Given the number of tragically premature deaths, it may seem incomprehensible why anyone would be tempted to take something so toxic.

But when you're desperate to fit in - or just determined to have a good time - it's easy to ignore all the alarm bells and warning signs.

And, as was the case in Cork last week, users can sometimes consume a drug that was stronger and more lethal than they could ever have imagined.

This week, Leo Varadkar suggested DIY drug kits or drug testing rooms might be made available in pubs and clubs to educate and inform recreational, habitual or opportunistic drug users.

Users would be able to tell if the drugs they're taking are relatively pure, or if they are laced with substances you'd usually find at the back of your cleaning cabinet.

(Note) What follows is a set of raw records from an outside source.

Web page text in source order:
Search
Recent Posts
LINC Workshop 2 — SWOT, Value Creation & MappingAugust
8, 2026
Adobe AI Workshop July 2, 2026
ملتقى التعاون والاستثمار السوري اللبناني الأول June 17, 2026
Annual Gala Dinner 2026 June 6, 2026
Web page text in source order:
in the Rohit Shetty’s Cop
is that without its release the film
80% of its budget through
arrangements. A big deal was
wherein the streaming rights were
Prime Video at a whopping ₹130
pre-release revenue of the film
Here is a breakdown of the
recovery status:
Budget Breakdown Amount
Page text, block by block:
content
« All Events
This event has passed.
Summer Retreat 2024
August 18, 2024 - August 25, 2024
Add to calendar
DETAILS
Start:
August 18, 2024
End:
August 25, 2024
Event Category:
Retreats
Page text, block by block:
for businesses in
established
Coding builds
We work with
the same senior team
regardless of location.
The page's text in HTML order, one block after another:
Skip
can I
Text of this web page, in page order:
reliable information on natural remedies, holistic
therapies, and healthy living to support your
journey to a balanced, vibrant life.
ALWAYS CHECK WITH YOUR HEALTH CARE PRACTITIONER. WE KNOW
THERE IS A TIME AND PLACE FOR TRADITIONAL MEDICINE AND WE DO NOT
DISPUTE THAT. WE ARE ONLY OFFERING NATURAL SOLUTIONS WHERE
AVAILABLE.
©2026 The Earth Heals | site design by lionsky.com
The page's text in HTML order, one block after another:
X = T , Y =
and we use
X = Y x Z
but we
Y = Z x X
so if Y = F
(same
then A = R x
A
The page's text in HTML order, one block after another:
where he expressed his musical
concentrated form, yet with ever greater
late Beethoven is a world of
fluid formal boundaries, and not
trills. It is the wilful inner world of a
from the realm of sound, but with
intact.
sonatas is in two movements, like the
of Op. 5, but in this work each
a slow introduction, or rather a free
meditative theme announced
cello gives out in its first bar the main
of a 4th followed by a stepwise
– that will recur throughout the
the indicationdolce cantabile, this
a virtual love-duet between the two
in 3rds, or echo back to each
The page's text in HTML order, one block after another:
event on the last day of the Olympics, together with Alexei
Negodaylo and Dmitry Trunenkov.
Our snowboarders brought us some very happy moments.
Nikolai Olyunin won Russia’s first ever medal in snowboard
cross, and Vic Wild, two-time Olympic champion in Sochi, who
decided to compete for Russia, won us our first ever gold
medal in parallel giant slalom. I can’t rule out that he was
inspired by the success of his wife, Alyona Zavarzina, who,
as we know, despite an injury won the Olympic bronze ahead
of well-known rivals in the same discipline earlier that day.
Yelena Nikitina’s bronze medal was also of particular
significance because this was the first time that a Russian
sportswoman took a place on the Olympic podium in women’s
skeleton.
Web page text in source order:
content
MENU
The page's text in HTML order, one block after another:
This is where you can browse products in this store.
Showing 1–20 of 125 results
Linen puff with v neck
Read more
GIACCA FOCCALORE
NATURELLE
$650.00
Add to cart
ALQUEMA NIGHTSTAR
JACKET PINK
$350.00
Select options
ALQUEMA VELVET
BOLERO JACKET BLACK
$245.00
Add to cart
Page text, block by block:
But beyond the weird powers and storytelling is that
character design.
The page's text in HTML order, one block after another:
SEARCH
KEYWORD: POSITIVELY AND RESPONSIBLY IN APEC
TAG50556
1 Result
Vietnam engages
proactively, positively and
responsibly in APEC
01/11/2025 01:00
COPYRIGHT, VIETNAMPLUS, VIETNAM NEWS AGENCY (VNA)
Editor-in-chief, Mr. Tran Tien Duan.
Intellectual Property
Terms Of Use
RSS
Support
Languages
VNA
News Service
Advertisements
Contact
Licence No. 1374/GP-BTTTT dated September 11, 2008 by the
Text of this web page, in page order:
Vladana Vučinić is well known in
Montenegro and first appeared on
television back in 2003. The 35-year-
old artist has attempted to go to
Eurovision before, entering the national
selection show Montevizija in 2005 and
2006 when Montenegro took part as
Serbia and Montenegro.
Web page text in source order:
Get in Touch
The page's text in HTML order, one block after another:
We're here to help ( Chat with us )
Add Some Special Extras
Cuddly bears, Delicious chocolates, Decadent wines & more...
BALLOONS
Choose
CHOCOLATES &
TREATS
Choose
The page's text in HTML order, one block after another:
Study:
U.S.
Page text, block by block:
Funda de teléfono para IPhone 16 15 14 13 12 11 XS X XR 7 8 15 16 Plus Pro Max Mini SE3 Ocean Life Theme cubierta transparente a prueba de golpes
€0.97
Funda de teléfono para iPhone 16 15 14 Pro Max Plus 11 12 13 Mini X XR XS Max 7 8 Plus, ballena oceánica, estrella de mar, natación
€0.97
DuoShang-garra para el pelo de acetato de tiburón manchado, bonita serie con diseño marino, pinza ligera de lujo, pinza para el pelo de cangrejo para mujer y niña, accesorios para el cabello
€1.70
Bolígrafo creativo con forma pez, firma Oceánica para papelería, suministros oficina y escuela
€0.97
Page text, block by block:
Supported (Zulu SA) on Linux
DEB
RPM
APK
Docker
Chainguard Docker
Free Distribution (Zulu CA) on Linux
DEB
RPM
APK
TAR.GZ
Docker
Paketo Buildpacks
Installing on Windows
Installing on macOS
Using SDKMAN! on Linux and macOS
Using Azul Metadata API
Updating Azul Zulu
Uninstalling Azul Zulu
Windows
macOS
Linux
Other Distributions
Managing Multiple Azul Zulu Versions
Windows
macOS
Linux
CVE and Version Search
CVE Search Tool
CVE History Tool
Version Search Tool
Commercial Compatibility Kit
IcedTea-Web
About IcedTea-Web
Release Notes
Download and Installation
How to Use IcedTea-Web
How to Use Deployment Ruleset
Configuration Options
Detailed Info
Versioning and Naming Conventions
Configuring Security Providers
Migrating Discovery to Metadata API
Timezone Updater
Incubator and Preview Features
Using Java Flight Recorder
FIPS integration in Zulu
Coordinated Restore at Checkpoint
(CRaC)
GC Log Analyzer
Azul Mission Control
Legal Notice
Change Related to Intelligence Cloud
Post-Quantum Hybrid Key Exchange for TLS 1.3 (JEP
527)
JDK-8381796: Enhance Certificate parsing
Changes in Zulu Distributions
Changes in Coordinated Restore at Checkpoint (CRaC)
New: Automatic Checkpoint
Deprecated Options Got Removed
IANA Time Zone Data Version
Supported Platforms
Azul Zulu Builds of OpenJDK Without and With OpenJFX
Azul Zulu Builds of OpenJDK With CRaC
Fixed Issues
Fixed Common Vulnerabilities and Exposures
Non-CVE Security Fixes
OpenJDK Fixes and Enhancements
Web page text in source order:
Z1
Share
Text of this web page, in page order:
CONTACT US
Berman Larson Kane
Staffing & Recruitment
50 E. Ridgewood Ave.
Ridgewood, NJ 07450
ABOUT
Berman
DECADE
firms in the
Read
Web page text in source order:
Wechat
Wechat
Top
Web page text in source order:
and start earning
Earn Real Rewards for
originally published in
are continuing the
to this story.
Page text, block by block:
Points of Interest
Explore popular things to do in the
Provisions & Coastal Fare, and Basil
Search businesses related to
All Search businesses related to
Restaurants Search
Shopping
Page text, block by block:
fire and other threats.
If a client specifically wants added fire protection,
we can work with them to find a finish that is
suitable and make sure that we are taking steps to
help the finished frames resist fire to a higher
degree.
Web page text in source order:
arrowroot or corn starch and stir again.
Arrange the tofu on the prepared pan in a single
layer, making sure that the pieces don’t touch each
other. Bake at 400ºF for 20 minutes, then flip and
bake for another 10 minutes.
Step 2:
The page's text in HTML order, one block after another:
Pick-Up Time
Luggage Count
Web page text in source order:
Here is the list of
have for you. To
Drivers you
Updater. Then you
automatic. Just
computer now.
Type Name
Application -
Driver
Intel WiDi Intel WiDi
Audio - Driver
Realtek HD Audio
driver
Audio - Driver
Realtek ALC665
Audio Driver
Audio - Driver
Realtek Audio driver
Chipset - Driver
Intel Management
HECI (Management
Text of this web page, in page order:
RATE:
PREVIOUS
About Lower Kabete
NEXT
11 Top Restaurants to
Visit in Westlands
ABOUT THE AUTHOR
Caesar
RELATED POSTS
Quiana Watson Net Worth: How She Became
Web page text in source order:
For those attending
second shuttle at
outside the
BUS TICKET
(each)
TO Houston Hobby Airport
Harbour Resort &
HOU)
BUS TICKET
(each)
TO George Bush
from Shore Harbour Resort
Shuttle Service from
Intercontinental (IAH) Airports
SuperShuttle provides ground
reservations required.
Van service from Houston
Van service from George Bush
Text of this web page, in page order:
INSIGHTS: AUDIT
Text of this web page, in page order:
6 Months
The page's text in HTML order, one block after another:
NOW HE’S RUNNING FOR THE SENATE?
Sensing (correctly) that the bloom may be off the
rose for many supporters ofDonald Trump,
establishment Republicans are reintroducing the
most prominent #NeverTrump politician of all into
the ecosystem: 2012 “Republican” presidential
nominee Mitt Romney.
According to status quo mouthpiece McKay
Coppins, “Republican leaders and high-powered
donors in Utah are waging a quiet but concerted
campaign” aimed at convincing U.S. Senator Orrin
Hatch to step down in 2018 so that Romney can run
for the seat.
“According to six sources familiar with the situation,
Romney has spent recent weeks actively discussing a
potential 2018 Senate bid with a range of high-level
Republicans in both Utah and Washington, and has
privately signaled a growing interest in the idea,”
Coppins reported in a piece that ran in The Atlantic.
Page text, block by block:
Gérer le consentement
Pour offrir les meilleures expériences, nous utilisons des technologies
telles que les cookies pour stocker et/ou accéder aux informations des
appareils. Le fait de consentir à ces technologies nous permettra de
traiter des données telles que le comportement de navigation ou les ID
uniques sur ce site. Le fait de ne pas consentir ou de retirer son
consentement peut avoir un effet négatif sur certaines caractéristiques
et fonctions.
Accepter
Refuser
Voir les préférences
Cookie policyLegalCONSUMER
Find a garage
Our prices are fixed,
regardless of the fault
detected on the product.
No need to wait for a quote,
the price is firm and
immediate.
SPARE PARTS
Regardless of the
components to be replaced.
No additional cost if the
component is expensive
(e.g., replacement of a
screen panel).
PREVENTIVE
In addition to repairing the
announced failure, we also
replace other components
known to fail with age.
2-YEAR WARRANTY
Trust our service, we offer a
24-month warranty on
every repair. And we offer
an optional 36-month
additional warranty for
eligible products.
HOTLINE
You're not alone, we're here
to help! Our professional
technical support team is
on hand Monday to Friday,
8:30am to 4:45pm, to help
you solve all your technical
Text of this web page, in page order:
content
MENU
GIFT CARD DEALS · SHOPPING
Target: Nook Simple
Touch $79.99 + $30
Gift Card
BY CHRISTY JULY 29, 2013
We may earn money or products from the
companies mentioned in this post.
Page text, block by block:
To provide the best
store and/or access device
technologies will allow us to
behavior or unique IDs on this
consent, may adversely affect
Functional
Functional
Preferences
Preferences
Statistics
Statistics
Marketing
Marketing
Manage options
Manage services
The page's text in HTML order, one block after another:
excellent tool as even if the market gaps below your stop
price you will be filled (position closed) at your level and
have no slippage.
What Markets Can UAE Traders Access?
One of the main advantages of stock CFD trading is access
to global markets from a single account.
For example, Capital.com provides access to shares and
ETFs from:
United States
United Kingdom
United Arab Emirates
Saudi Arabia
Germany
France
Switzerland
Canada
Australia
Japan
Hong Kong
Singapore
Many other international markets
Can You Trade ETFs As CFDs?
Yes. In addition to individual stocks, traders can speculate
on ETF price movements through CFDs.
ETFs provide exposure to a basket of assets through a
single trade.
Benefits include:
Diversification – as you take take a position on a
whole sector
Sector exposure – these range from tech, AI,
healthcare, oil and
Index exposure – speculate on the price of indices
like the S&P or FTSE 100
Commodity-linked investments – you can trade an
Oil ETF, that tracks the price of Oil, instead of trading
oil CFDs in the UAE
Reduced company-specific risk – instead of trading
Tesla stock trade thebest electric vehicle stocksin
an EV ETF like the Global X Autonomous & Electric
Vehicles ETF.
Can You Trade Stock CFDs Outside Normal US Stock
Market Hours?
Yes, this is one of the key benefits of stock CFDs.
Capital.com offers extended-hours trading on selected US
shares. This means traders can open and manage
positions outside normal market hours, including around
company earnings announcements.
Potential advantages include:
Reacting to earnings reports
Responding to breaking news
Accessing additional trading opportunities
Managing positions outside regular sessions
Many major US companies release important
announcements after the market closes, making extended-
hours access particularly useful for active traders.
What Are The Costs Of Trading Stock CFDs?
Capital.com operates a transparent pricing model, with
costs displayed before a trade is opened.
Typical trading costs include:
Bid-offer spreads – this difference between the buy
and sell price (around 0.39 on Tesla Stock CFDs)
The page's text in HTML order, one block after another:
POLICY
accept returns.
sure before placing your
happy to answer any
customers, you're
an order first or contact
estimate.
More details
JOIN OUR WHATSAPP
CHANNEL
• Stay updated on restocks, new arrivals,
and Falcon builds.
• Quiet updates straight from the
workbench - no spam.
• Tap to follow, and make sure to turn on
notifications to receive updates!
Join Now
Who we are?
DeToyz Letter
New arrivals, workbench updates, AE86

Some think it's a redundant suggestion; people take drugs to be reckless - taking a quality control test in the corner of a nightclub doesn't really seem to fit with the ethos of this culture.

On top of this the Canadian and Australian tests on which this system is based sound pretty cumbersome; mixing drugs with dyes and waiting for the results.

It certainly isn't the most subtle procedure and most people like a little discretion when they're taking illicit substances.

Despite that, I think anything which increases our understanding and knowledge of drugs is a positive.

Informing users is ultimately giving them more power and control over their decisions.

It may not discourage people from taking drugs but at least it gives them the chance to know exactly what they are ingesting.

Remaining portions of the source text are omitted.